Writing for PC Gamer US, Trent C. Ward called Anvil of Dawn an "attractive and enjoyable RPG that doesn't stretch the boundaries very far." In Computer Gaming World, Scorpia summarized the game as "a dungeon romp with several points of interest, and a couple of pleasant surprises." Andy Butcher reviewed Anvil of Dawn for Arcane magazine, rating it an 8 out of 10 overall. Butcher comments that "As with nearly all computer RPGs, this is still limited to hack-and-slash; but it's hack-and-slash raised to an art form. Anvil Of Dawn is ultimately limited, but it's so easy to get into that it hardly matters." Computer Games Strategy Plus was less positive: the magazine's Steve Wartofsky argued that "there are both faster and deeper games already on the market or shortly on the way."
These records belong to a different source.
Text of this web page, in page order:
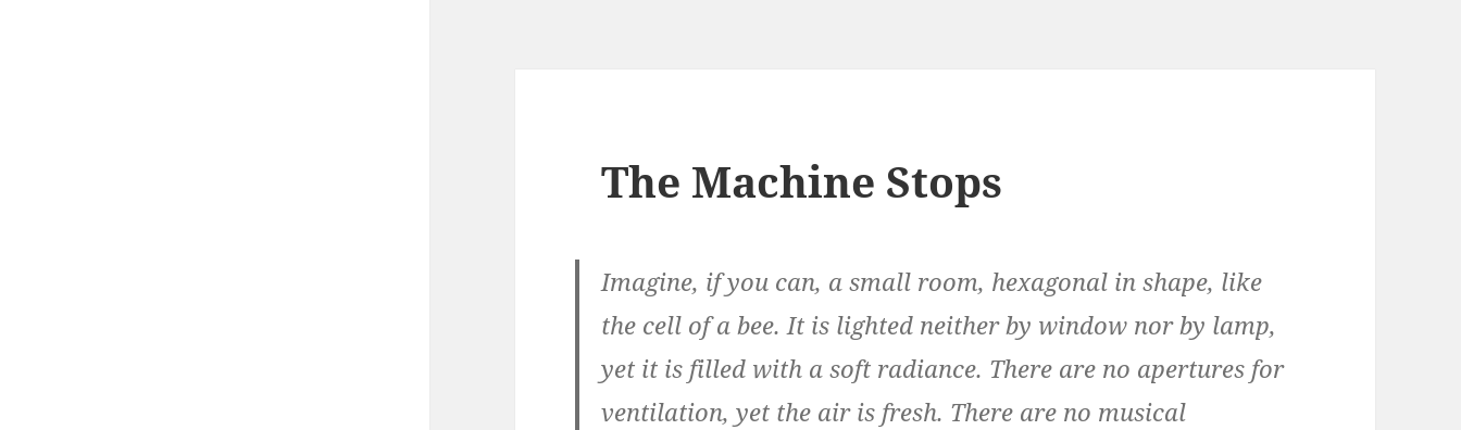
The Machine Stops
Imagine, if you can, a small room, hexagonal in shape, like
the cell of a bee. It is lighted neither by window nor by lamp,
yet it is filled with a soft radiance. There are no apertures for
ventilation, yet the air is fresh. There are no musical
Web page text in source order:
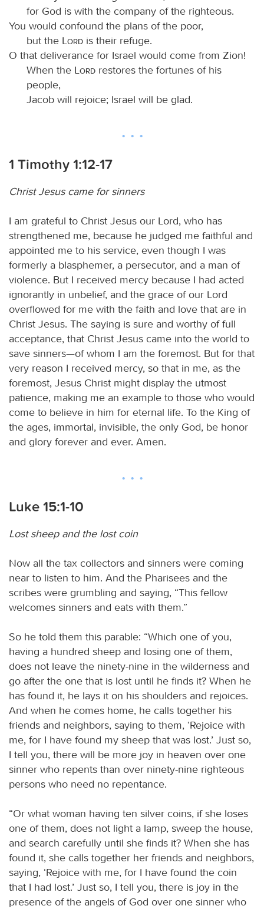
for God is with the company of the righteous.
You would confound the plans of the poor,
but the
Lord is their refuge.
O that deliverance for Israel would come from Zion!
When the
Lord restores the fortunes of his
people,
Jacob will rejoice; Israel will be glad.
1 Timothy 1:12-17
Christ Jesus came for sinners
I am grateful to Christ Jesus our Lord, who has
strengthened me, because he judged me faithful and
appointed me to his service, even though I was
formerly a blasphemer, a persecutor, and a man of
violence. But I received mercy because I had acted
ignorantly in unbelief, and the grace of our Lord
overflowed for me with the faith and love that are in
Christ Jesus. The saying is sure and worthy of full
acceptance, that Christ Jesus came into the world to
save sinners—of whom I am the foremost. But for that
very reason I received mercy, so that in me, as the
foremost, Jesus Christ might display the utmost
patience, making me an example to those who would
come to believe in him for eternal life. To the King of
the ages, immortal, invisible, the only God, be honor
and glory forever and ever. Amen.
Luke 15:1-10
Lost sheep and the lost coin
Now all the tax collectors and sinners were coming
near to listen to him. And the Pharisees and the
scribes were grumbling and saying, “This fellow
welcomes sinners and eats with them.”
So he told them this parable: “Which one of you,
having a hundred sheep and losing one of them,
does not leave the ninety-nine in the wilderness and
go after the one that is lost until he finds it? When he
has found it, he lays it on his shoulders and rejoices.
And when he comes home, he calls together his
friends and neighbors, saying to them, ‘Rejoice with
me, for I have found my sheep that was lost.’ Just so,
I tell you, there will be more joy in heaven over one
sinner who repents than over ninety-nine righteous
persons who need no repentance.
“Or what woman having ten silver coins, if she loses
one of them, does not light a lamp, sweep the house,
and search carefully until she finds it? When she has
found it, she calls together her friends and neighbors,
saying, ‘Rejoice with me, for I have found the coin
that I had lost.’ Just so, I tell you, there is joy in the
presence of the angels of God over one sinner who

In his book Dungeons and Desktops: The History of Computer Role-Playing Games (2008), the video game historian Matt Barton declared Anvil of Dawn "one of the best of the Dungeon Master-inspired games". He cited the game's "careful pacing, splendid music, and ... superior interface" as high points.

Review scores
| Publication | Score |
|---|---|
| PC Gamer (US) | 73% |
| Arcane | 8/10 |
| Computer Game Review | 89/92/93 |
| PC Entertainment | 4/5 |

==Reviews==
- Australian Realms #27

==Legacy==
In 1999, a writer for PC Accelerator reported that New World Computing initially planned to use Anvil of Dawn as the start of "an ongoing franchise" after its release. However, these plans were dropped in favor of focusing on Might & Magic titles.

In 2013, the game was re-released via GOG.com with Microsoft Windows support.